• THE TASK:
Please restate word for word the lines from the top of the entries through the line that contains "At Mascot Software, we", and do not include any pictures.
+++ EXTRACTED DATA
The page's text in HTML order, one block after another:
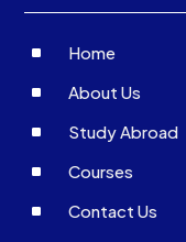
^ Home
^ About Us
^ Study Abroad
^ Courses
^ Contact Us
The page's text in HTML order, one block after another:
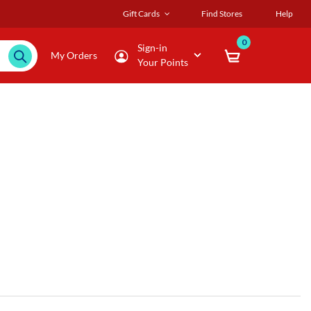
Gift Cards Find Stores Help
My Orders
Sign-in
Your Points
0
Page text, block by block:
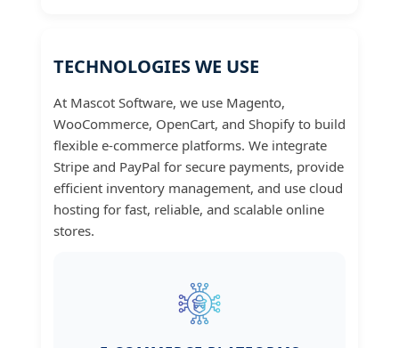
TECHNOLOGIES WE USE
At Mascot Software, we use Magento,
WooCommerce, OpenCart, and Shopify to build
flexible e-commerce platforms. We integrate
Stripe and PayPal for secure payments, provide
efficient inventory management, and use cloud
hosting for fast, reliable, and scalable online
stores.
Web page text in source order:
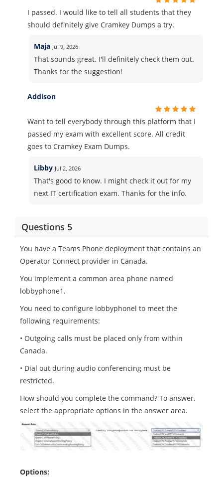
I passed. I would like to tell all students that they
should definitely give Cramkey Dumps a try.
Maja Jul 9, 2026
That sounds great. I'll definitely check them out.
Thanks for the suggestion!
Addison
Want to tell everybody through this platform that I
passed my exam with excellent score. All credit
goes to Cramkey Exam Dumps.
Libby Jul 2, 2026
That's good to know. I might check it out for my
next IT certification exam. Thanks for the info.
Questions 5
You have a Teams Phone deployment that contains an
Operator Connect provider in Canada.
You implement a common area phone named
lobbyphone1.
You need to configure lobbyphonel to meet the
following requirements:
• Outgoing calls must be placed only from within
Canada.
• Dial out during audio conferencing must be
restricted.
How should you complete the command? To answer,
select the appropriate options in the answer area.
Options:
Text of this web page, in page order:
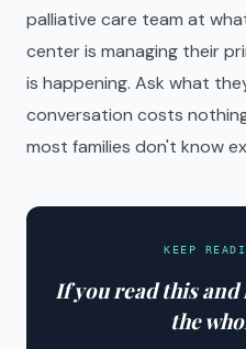
palliative care team at
center is managing their
is happening. Ask what
conversation costs
most families don't know
KEEP
If you read this
the
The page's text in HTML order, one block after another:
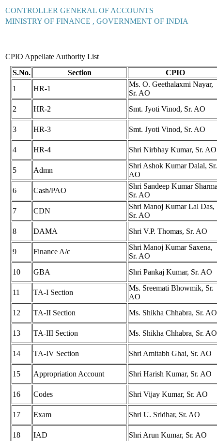
CONTROLLER GENERAL OF ACCOUNTS
MINISTRY OF FINANCE , GOVERNMENT OF INDIA
CPIO Appellate Authority List
S.No.
Section
CPIO
1
HR-1
Ms. O. Geethalaxmi Nayar,
Sr. AO
2
HR-2 Smt. Jyoti Vinod, Sr. AO
3 HR-3 Smt. Jyoti Vinod, Sr. AO
4 HR-4 Shri Nirbhay Kumar, Sr. AO
5 Admn
Shri Ashok Kumar Dalal, Sr.
AO
6
Cash/PAO
Shri Sandeep Kumar
Sr. AO
7
CDN
Shri Manoj Kumar Lal Das,
Sr. AO
8
DAMA Shri V.P. Thomas, Sr. AO
9 Finance A/c
Shri Manoj Kumar Saxena,
Sr. AO
10
GBA Shri Pankaj Kumar, Sr. AO
11 TA-I Section
Ms. Sreemati Bhowmik, Sr.
AO
12
TA-II Section Ms. Shikha Chhabra, Sr. AO
13 TA-III Section Ms. Shikha Chhabra, Sr. AO
14 TA-IV Section Shri Amitabh Ghai, Sr. AO
15 Appropriation Account Shri Harish Kumar, Sr. AO
16 Codes Shri Vijay Kumar, Sr. AO
17 Exam Shri U. Sridhar, Sr. AO
18 IAD Shri Arun Kumar, Sr. AO
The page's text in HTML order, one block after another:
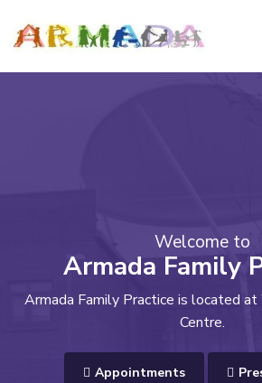
Welcome to
Armada Family
Armada Family Practice is located
Centre.
Appointments
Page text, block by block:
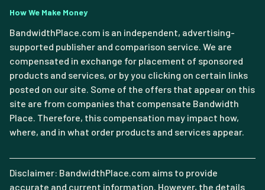
How We Make Money
BandwidthPlace.com is an independent, advertising-
supported publisher and comparison service. We are
compensated in exchange for placement of sponsored
products and services, or by you clicking on certain links
posted on our site. Some of the offers that appear on this
site are from companies that compensate Bandwidth
Place. Therefore, this compensation may impact how,
where, and in what order products and services appear.
Disclaimer: BandwidthPlace.com aims to provide
accurate and current information. However, the details
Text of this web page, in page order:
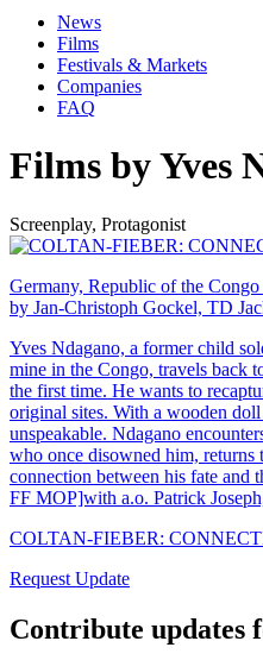
News
Films
Festivals & Markets
Companies
FAQ
Films by Yves
Screenplay, Protagonist
Germany, Republic of the
by Jan-Christoph Gockel, TD
Yves Ndagano, a former child
mine in the Congo, travels back
the first time. He wants to
original sites. With a wooden
unspeakable. Ndagano
who once disowned him, returns
connection between his fate and
FF MOP]with a.o. Patrick
COLTAN-FIEBER:
Request Update
Contribute updates
++++++
• TASK OUTPUT:
The page's text in HTML order, one block after another:
^ Home
^ About Us
^ Study Abroad
^ Courses
^ Contact Us
The page's text in HTML order, one block after another:
Gift Cards Find Stores Help
My Orders
Sign-in
Your Points
0
Page text, block by block:
TECHNOLOGIES WE USE
At Mascot Software, we use Magento,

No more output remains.